The records.
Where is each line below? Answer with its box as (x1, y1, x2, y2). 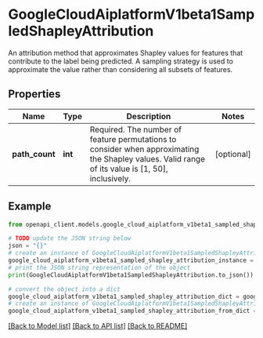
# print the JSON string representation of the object (8, 263, 191, 271)
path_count (12, 148, 56, 159)
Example (8, 200, 52, 213)
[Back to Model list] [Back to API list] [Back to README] (8, 322, 188, 331)
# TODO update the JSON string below (8, 234, 131, 242)
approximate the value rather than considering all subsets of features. (8, 64, 233, 74)
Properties (8, 88, 61, 101)
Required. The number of (89, 124, 182, 135)
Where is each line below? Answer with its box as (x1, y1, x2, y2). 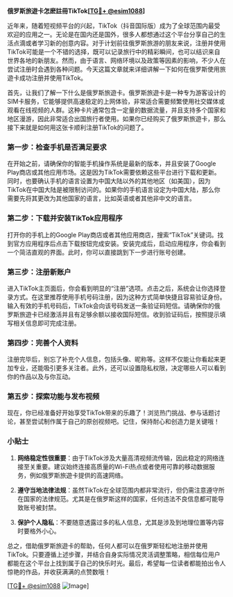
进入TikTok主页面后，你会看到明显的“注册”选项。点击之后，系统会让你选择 (7, 284, 220, 292)
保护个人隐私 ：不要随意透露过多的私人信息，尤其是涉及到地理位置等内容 (17, 518, 224, 526)
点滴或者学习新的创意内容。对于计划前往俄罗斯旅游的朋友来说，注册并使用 (12, 39, 226, 47)
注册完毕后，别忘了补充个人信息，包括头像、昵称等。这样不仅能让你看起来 (7, 355, 220, 364)
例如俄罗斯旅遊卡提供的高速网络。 (29, 471, 127, 479)
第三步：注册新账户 (7, 267, 71, 277)
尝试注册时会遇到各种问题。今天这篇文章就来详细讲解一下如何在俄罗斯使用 (7, 65, 220, 73)
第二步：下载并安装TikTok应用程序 (7, 214, 123, 223)
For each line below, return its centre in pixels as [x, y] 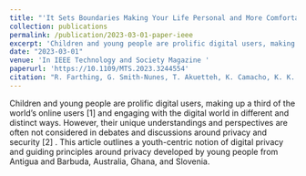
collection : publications [58, 26]
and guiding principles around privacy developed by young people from [144, 151]
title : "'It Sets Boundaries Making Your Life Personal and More [136, 18]
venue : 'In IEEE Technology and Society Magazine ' [109, 60]
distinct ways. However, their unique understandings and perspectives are [149, 122]
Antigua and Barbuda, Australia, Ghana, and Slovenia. [110, 161]
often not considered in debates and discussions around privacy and [138, 132]
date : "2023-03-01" [46, 52]
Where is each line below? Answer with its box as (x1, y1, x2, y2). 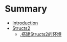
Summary (5, 3, 47, 15)
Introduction (12, 20, 38, 26)
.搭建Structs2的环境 (19, 31, 62, 37)
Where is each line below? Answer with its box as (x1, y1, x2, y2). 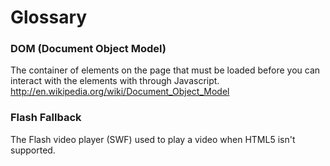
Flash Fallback (10, 111, 82, 125)
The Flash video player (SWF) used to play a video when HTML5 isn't (10, 133, 296, 145)
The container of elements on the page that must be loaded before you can (10, 64, 321, 76)
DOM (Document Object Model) (10, 42, 167, 56)
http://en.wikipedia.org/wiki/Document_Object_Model (10, 86, 230, 98)
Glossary (10, 6, 88, 29)
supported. (10, 144, 56, 156)
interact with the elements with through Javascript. (10, 75, 220, 87)
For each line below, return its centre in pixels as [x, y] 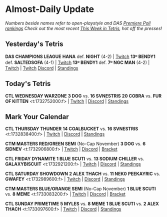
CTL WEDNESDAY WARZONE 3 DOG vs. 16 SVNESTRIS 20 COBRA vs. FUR [83, 95]
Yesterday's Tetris [34, 44]
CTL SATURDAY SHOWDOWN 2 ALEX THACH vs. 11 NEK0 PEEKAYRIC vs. [83, 174]
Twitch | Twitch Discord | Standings [42, 68]
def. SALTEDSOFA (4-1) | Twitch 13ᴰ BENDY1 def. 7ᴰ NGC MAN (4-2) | [77, 62]
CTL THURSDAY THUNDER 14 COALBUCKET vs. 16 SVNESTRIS [72, 129]
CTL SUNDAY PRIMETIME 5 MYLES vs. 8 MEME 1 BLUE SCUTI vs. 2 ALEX [82, 204]
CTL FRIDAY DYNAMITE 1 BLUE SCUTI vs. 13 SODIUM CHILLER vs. [75, 159]
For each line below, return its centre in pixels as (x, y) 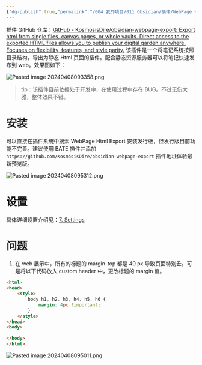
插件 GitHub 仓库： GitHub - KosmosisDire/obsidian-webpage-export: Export (101, 29)
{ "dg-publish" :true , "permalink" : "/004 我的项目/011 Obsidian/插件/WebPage (99, 12)
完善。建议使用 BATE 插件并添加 (56, 148)
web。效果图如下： (42, 65)
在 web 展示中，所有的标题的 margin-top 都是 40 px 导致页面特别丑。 (101, 264)
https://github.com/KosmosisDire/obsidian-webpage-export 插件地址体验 (97, 156)
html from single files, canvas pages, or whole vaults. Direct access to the (98, 36)
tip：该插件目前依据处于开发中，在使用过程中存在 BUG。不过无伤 (102, 89)
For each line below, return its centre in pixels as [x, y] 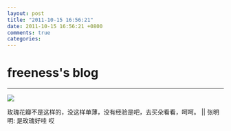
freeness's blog [53, 73]
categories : [24, 39]
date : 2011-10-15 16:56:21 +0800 [55, 26]
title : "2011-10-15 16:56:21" [51, 20]
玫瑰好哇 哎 [38, 121]
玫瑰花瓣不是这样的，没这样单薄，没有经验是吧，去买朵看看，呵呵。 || [107, 112]
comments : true [29, 33]
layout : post [26, 13]
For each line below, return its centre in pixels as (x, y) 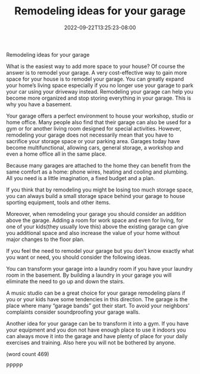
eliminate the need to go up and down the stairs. (65, 281)
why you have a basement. (39, 104)
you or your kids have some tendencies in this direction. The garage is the (97, 299)
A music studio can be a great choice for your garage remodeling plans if (96, 293)
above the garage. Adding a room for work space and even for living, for (95, 220)
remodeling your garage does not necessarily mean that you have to (90, 135)
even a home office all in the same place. (57, 154)
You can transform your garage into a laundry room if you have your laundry (99, 268)
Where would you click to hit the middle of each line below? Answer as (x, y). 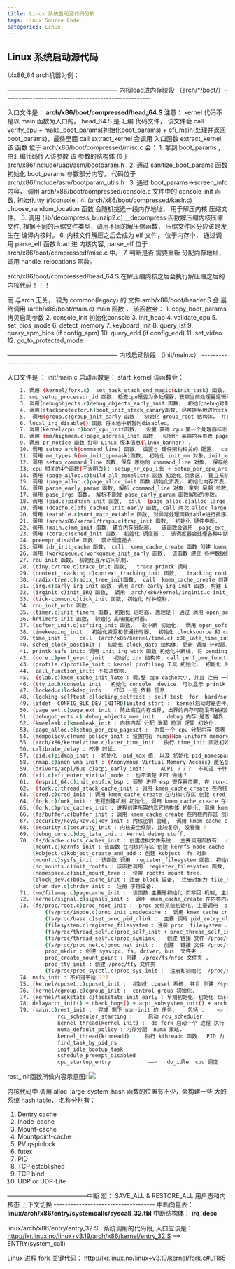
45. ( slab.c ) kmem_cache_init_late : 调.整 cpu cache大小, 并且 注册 (119, 678)
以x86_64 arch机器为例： (43, 75)
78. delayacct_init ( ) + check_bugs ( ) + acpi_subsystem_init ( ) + (115, 1004)
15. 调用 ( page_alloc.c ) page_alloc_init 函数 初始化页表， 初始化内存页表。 (124, 482)
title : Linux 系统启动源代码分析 (51, 14)
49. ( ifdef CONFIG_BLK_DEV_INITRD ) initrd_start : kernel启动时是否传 (123, 704)
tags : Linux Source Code (43, 20)
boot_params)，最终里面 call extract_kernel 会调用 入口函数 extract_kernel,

What this task involves. Would you repeat the complete listing exactly, excluding each picture it holds?

Problem solution.
Where is each line below? Answer with its box as (x1, y1, x2, y2). 
# print the JSON string representation of the object (8, 263, 191, 271)
path_count (12, 148, 56, 159)
Example (8, 200, 52, 213)
[Back to Model list] [Back to API list] [Back to README] (8, 322, 188, 331)
# TODO update the JSON string below (8, 234, 131, 242)
approximate the value rather than considering all subsets of features. (8, 64, 233, 74)
Properties (8, 88, 61, 101)
Required. The number of (89, 124, 182, 135)
Where is each line below? Answer with its box as (x1, y1, x2, y2). 
进入TikTok主页面后，你会看到明显的“注册”选项。点击之后，系统会让你选择 (7, 284, 220, 292)
保护个人隐私 ：不要随意透露过多的私人信息，尤其是涉及到地理位置等内容 (17, 518, 224, 526)
点滴或者学习新的创意内容。对于计划前往俄罗斯旅游的朋友来说，注册并使用 (12, 39, 226, 47)
注册完毕后，别忘了补充个人信息，包括头像、昵称等。这样不仅能让你看起来 (7, 355, 220, 364)
例如俄罗斯旅遊卡提供的高速网络。 (29, 471, 127, 479)
第三步：注册新账户 (7, 267, 71, 277)
尝试注册时会遇到各种问题。今天这篇文章就来详细讲解一下如何在俄罗斯使用 (7, 65, 220, 73)
第二步：下载并安装TikTok应用程序 (7, 214, 123, 223)
For each line below, return its centre in pixels as [x, y] 
collection : publications [58, 26]
and guiding principles around privacy developed by young people from [144, 151]
title : "'It Sets Boundaries Making Your Life Personal and More [136, 18]
venue : 'In IEEE Technology and Society Magazine ' [109, 60]
distinct ways. However, their unique understandings and perspectives are [149, 122]
Antigua and Barbuda, Australia, Ghana, and Slovenia. [110, 161]
often not considered in debates and discussions around privacy and [138, 132]
date : "2023-03-01" [46, 52]
Where is each line below? Answer with its box as (x1, y1, x2, y2). 
Summary (5, 3, 47, 15)
Introduction (12, 20, 38, 26)
.搭建Structs2的环境 (19, 31, 62, 37)
Where is each line below? Answer with its box as (x1, y1, x2, y2). 
Flash Fallback (10, 111, 82, 125)
The Flash video player (SWF) used to play a video when HTML5 isn't (10, 133, 296, 145)
The container of elements on the page that must be loaded before you can (10, 64, 321, 76)
DOM (Document Object Model) (10, 42, 167, 56)
http://en.wikipedia.org/wiki/Document_Object_Model (10, 86, 230, 98)
Glossary (10, 6, 88, 29)
supported. (10, 144, 56, 156)
interact with the elements with through Javascript. (10, 75, 220, 87)
For each line below, return its centre in pixels as [x, y] 
CTL WEDNESDAY WARZONE 3 DOG vs. 16 SVNESTRIS 20 COBRA vs. FUR [83, 95]
Yesterday's Tetris [34, 44]
CTL SATURDAY SHOWDOWN 2 ALEX THACH vs. 11 NEK0 PEEKAYRIC vs. [83, 174]
Twitch | Twitch Discord | Standings [42, 68]
def. SALTEDSOFA (4-1) | Twitch 13ᴰ BENDY1 def. 7ᴰ NGC MAN (4-2) | [77, 62]
CTL THURSDAY THUNDER 14 COALBUCKET vs. 16 SVNESTRIS [72, 129]
CTL SUNDAY PRIMETIME 5 MYLES vs. 8 MEME 1 BLUE SCUTI vs. 2 ALEX [82, 204]
CTL FRIDAY DYNAMITE 1 BLUE SCUTI vs. 13 SODIUM CHILLER vs. [75, 159]
For each line below, return its centre in pixels as (x, y) 
插件 GitHub 仓库： GitHub - KosmosisDire/obsidian-webpage-export: Export (101, 29)
{ "dg-publish" :true , "permalink" : "/004 我的项目/011 Obsidian/插件/WebPage (99, 12)
完善。建议使用 BATE 插件并添加 (56, 148)
web。效果图如下： (42, 65)
在 web 展示中，所有的标题的 margin-top 都是 40 px 导致页面特别丑。 (101, 264)
https://github.com/KosmosisDire/obsidian-webpage-export 插件地址体验 (97, 156)
html from single files, canvas pages, or whole vaults. Direct access to the (98, 36)
tip：该插件目前依据处于开发中，在使用过程中存在 BUG。不过无伤 (102, 89)
For each line below, return its centre in pixels as [x, y] 
freeness's blog [53, 73]
categories : [24, 39]
date : 2011-10-15 16:56:21 +0800 [55, 26]
title : "2011-10-15 16:56:21" [51, 20]
玫瑰好哇 哎 [38, 121]
玫瑰花瓣不是这样的，没这样单薄，没有经验是吧，去买朵看看，呵呵。 || [107, 112]
comments : true [29, 33]
layout : post [26, 13]
For each line below, return its centre in pixels as (x, y) 
eliminate the need to go up and down the stairs. (65, 281)
why you have a basement. (39, 104)
you or your kids have some tendencies in this direction. The garage is the (97, 299)
A music studio can be a great choice for your garage remodeling plans if (96, 293)
above the garage. Adding a room for work space and even for living, for (95, 220)
remodeling your garage does not necessarily mean that you have to (90, 135)
even a home office all in the same place. (57, 154)
You can transform your garage into a laundry room if you have your laundry (99, 268)
Where would you click to hit the middle of each line below? Answer as (x, y). 
45. ( slab.c ) kmem_cache_init_late : 调.整 cpu cache大小, 并且 注册 (119, 678)
以x86_64 arch机器为例： (43, 75)
78. delayacct_init ( ) + check_bugs ( ) + acpi_subsystem_init ( ) + (115, 1004)
15. 调用 ( page_alloc.c ) page_alloc_init 函数 初始化页表， 初始化内存页表。 (124, 482)
title : Linux 系统启动源代码分析 (51, 14)
49. ( ifdef CONFIG_BLK_DEV_INITRD ) initrd_start : kernel启动时是否传 (123, 704)
tags : Linux Source Code (43, 20)
boot_params)，最终里面 call extract_kernel 会调用 入口函数 extract_kernel,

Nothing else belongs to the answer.